• Work item: Count the lines below that contain the word "features", and report only that number.

(Stored items from a collection)
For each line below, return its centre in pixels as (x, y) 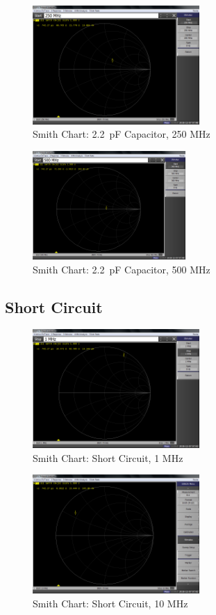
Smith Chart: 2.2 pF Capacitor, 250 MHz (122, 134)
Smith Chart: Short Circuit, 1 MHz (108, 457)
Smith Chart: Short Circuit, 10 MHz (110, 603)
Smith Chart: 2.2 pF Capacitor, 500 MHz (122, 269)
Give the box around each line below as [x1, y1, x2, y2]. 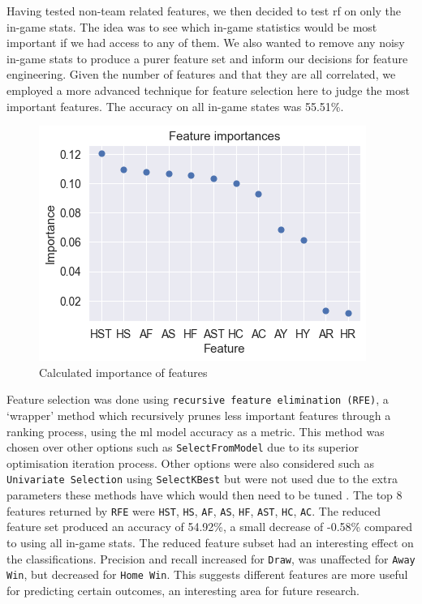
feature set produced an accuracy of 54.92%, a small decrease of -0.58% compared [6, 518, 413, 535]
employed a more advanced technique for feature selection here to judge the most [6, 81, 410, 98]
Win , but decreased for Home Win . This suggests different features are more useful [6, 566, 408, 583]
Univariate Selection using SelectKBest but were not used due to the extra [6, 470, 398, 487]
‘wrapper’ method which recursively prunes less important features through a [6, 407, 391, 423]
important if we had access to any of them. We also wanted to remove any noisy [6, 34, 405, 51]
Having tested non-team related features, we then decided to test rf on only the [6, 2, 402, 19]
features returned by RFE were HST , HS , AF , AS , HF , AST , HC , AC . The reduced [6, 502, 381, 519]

• Solution to this exercise: 4